Мне оставалось лишь вести себя аккуратно, чтобы не спровоцировать достаточно могущественного человека на пустом месте.
Почти покойная «Тсубаса Петролеум» имеет свои корни в Аракаве, её рекрутеры раньше часто паслись в школах, нередко опережая конкурентов, а то и бодаясь с ними, но, обычно, за студентов. Школьников раньше не трогали. Однако, времена меняются, а моё досье далеко не только у этих типов. Если бы не влияние прадеда, то мне пришлось бы учиться в совершенно другом месте, попутно делая вид, что я будущий перспективный работник корпорации, а затем…
Затем, скорее всего, пришлось бы переезжать из Японии.
…возможно, еще и придётся. У Кавасимы слишком сложное положение, он вполне может попытаться «продать» меня кому-то и за что-то.
Так ничего больше не вымучив из своей головы, толстяк со мной распрощался.
— Аники! Ты вовремя! — поприветствовал меня дома младший брат, возящийся у плиты, — Забери от меня эту приставучку! Два яйца уже уронил из-за неё!

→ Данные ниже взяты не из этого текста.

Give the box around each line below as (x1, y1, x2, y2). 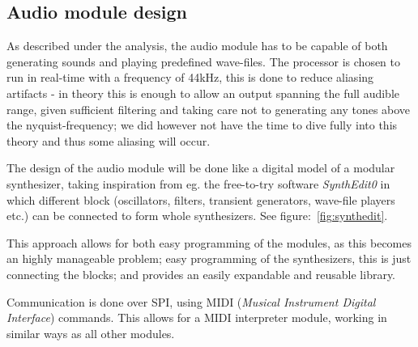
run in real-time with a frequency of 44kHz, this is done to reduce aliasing (6, 69, 374, 86)
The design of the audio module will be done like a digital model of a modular (6, 159, 395, 176)
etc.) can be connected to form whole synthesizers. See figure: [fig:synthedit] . (6, 207, 388, 224)
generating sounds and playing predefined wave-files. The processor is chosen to (6, 53, 401, 70)
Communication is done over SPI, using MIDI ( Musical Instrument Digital (6, 293, 376, 310)
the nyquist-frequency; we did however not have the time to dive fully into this (6, 116, 398, 133)
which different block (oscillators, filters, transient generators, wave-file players (6, 191, 395, 208)
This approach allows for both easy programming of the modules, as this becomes (6, 234, 412, 251)
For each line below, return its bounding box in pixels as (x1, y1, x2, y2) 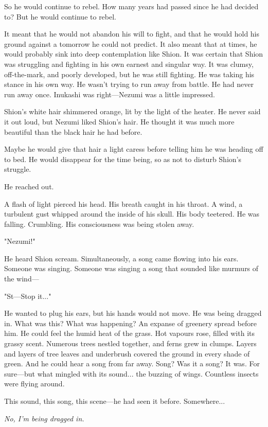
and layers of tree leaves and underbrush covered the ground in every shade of (4, 348, 250, 359)
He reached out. (4, 181, 54, 191)
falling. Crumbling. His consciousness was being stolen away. (4, 218, 194, 229)
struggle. (4, 164, 31, 174)
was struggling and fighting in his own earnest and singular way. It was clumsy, (4, 58, 254, 69)
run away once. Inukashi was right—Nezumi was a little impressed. (4, 88, 215, 99)
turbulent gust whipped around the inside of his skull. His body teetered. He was (4, 208, 260, 219)
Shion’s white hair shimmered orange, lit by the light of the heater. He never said (4, 106, 261, 117)
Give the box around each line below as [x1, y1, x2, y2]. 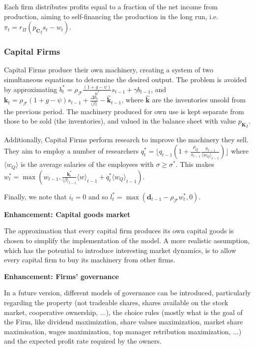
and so [88, 191, 108, 201]
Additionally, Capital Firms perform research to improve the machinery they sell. [4, 134, 249, 144]
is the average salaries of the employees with [21, 159, 154, 169]
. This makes [175, 159, 214, 169]
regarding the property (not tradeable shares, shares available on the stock [4, 297, 228, 307]
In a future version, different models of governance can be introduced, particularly [4, 287, 251, 298]
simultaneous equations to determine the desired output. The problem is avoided [4, 74, 247, 84]
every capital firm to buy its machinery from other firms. [4, 254, 175, 265]
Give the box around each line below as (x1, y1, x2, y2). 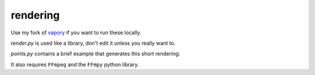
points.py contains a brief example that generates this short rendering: (10, 50, 180, 58)
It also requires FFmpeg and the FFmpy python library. (10, 61, 139, 68)
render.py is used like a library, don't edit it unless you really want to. (10, 40, 176, 47)
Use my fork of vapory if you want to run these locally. (10, 29, 142, 36)
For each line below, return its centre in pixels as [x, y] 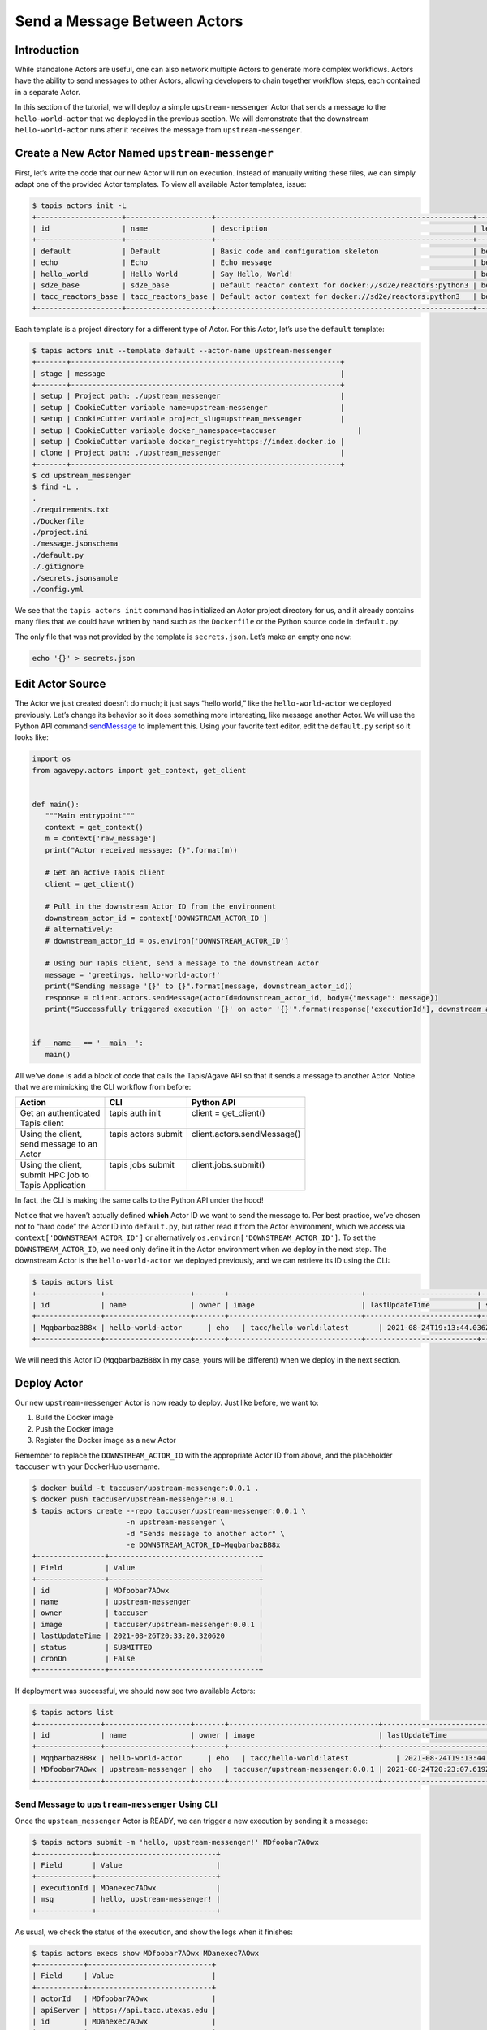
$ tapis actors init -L [80, 206]
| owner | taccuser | [148, 1613]
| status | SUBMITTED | [148, 1647]
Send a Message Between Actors [129, 21]
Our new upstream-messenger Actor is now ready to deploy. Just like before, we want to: [167, 1403]
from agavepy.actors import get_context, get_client [139, 770]
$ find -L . [56, 487]
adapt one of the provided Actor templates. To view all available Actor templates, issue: [161, 184]
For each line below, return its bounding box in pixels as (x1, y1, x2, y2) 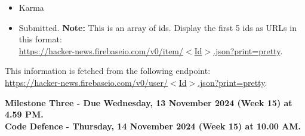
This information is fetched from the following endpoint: (5, 64, 211, 77)
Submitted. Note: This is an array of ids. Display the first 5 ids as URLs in (19, 21, 297, 33)
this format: (19, 33, 62, 45)
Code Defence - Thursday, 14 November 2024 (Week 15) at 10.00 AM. (5, 119, 301, 132)
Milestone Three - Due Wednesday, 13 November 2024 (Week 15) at (5, 96, 292, 109)
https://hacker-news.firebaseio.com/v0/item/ (19, 44, 184, 57)
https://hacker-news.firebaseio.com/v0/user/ (5, 76, 168, 88)
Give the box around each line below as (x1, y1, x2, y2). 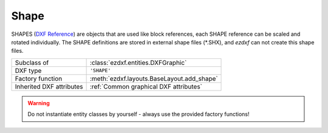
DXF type (15, 66, 42, 75)
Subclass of (15, 58, 49, 67)
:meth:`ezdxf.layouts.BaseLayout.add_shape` (89, 74, 218, 83)
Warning (27, 99, 50, 106)
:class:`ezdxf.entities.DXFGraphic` (89, 58, 187, 67)
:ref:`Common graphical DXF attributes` (89, 82, 203, 90)
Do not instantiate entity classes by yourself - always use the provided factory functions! (27, 111, 250, 118)
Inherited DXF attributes (15, 82, 83, 90)
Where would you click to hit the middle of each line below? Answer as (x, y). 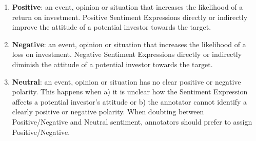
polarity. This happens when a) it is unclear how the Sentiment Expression (130, 92)
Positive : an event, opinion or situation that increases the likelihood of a (127, 7)
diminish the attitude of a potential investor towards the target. (112, 64)
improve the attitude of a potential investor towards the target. (112, 27)
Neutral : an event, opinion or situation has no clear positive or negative (126, 81)
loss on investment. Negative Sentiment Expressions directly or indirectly (127, 54)
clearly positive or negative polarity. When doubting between (108, 112)
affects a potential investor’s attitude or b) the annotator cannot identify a (130, 101)
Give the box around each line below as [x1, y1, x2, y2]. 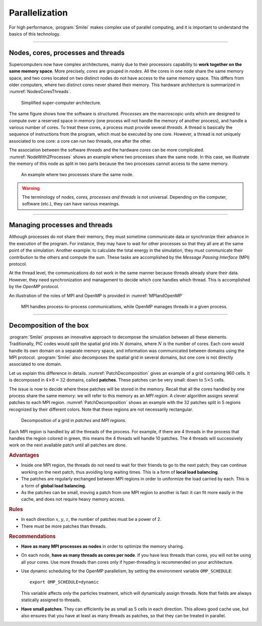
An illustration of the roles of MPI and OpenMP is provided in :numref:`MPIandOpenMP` [9, 293, 183, 298]
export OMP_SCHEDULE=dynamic [30, 579, 99, 585]
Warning [22, 185, 40, 191]
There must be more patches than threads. [21, 523, 107, 529]
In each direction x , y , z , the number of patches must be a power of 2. [21, 516, 162, 522]
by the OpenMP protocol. [9, 284, 59, 290]
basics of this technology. [9, 31, 61, 37]
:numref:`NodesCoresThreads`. [9, 89, 71, 94]
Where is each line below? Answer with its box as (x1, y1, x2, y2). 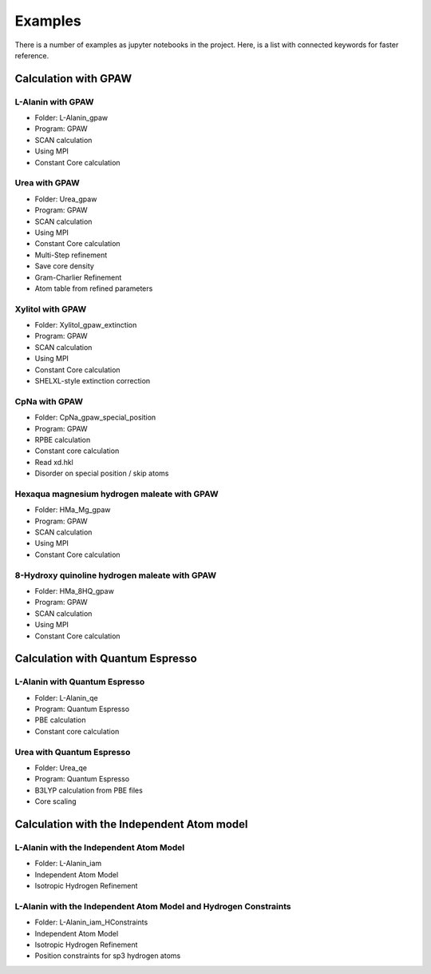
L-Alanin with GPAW (14, 96, 95, 107)
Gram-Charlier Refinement (34, 272, 122, 282)
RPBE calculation (34, 435, 91, 444)
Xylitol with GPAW (14, 304, 87, 315)
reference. (14, 50, 49, 60)
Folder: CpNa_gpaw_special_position (34, 412, 156, 423)
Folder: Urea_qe (34, 763, 88, 773)
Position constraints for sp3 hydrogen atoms (34, 951, 181, 960)
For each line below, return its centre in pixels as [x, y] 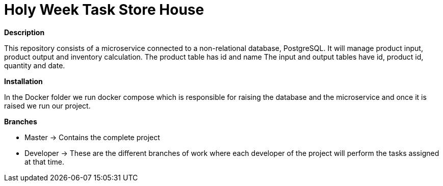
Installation [23, 81]
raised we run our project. [47, 105]
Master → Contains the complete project [92, 137]
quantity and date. [35, 65]
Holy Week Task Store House [104, 10]
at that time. [45, 162]
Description [24, 32]
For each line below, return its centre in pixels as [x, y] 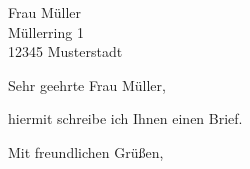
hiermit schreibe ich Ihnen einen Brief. [125, 118]
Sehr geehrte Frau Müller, [87, 84]
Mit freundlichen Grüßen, [86, 151]
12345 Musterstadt [65, 51]
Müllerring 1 [46, 31]
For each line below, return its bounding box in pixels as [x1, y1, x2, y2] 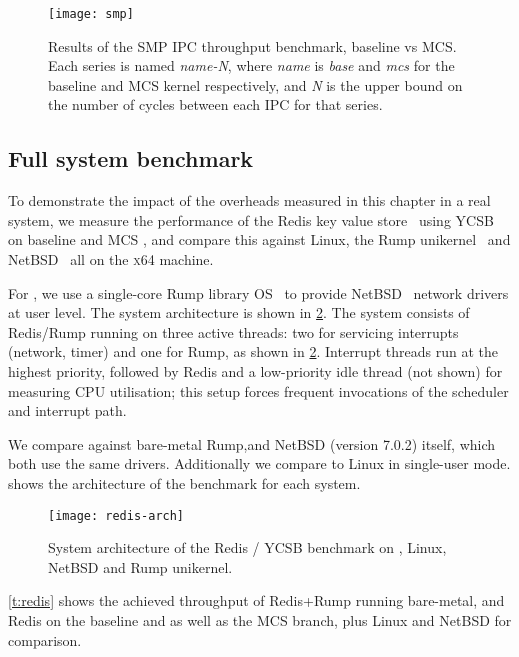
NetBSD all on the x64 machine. [8, 249, 214, 270]
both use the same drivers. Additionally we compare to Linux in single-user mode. [8, 453, 511, 474]
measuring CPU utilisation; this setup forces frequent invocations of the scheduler [8, 380, 509, 401]
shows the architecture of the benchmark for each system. [8, 472, 361, 493]
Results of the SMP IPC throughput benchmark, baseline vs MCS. [48, 35, 457, 56]
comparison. [8, 629, 82, 650]
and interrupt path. [8, 400, 127, 421]
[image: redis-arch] [48, 508, 185, 523]
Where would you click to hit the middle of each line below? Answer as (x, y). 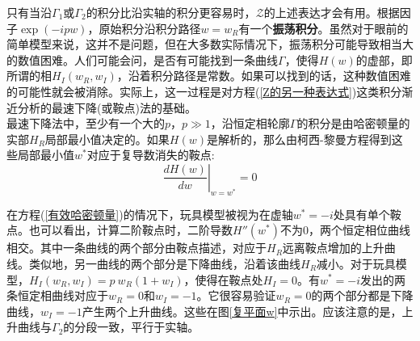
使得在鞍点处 (229, 279)
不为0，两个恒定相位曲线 (345, 230)
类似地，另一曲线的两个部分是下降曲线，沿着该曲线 (164, 263)
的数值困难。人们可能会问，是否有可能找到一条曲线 (142, 59)
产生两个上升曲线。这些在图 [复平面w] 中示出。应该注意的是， (242, 311)
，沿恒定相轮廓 (250, 123)
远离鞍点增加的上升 (333, 248)
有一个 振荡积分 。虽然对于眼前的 (323, 28)
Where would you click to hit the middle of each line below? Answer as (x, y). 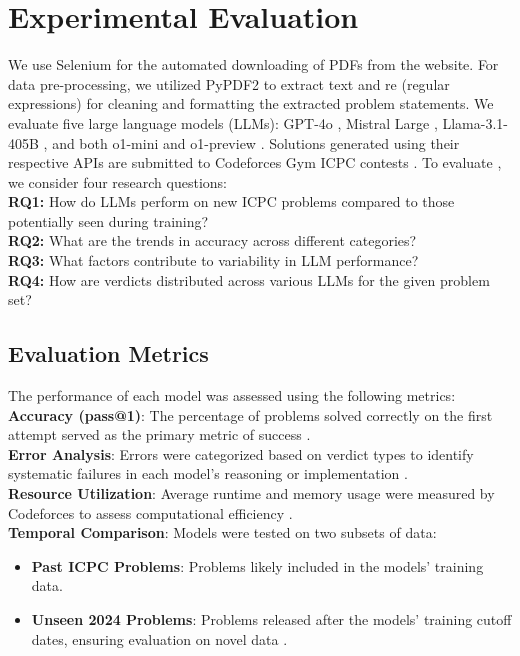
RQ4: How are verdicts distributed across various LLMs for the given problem (249, 279)
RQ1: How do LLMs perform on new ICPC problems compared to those (231, 201)
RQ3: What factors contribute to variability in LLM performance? (213, 260)
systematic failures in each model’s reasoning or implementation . (208, 473)
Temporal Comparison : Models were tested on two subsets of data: (222, 532)
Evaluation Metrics (108, 353)
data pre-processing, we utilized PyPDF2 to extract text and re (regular (229, 83)
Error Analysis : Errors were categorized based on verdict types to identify (241, 453)

За Такао хвостиком моталась Эна и развлекалась, тыкая брату под рёбра. Она явно была не очень голодна, налопавшись каких-то снеков в школе, а значит, заслуживала дополнительного увеличения утренних нагрузок. Стоило только это озвучить, как черноволосая и черноглазая егоза испарилась, а на диване обнаружилась самая наипримернейшая японская девушка, скромная и ответственная, полностью увлеченная чтением газеты, которую держала, правда, вверх тормашками. Но это уже мелочи.
— Родителей дома нет? — спросил я, поднимаясь наверх.
— Нет. Они снова собираются свалить, Акира! — пожаловался Такао.
Когда родителей нет, общение между братьями и сестрой куда… неформальнее. Это всё в рамках заключенного нами соглашения, призванного в конечном итоге хоть немного дисциплинировать нашу семью. Мы нередко остаемся одни, пока отец с матерью разъезжают по миру. Почему их еще пускают в другие страны? Это один из вопросов, на которые я не могу представить никакого ответа.
— Значит, хоть немного поживём в тишине! — откликаюсь я.
Нам, школьникам, как раз будет неплохо пожить пару неделек в покое, чтобы как следует утрястись с новым учебным годом. Вечная эмоциональная буря, которую родители зовут «счастливым браком», может утомлять. Не всерьез, но, когда мама находит новый журнал, и начинает гоняться за отцом, потрясая «запретным плодом» и норовя растрепать его об макушку мужа, это может длиться часами, а полные признательности взгляды младших, напоминающие, что именно я настоял о полной звуковой изоляции родительской спальни, слегка… выбивают из колеи. Если бы не настоял то, чувствую, ювенальщики точно оказались бы на нашем пороге.
Хорошо, что больше детей у этой страстной четы Кирью не будет. Организм матери, выдавший трех детей с перерывом в год (с небольшим) отказался от функции деторождения.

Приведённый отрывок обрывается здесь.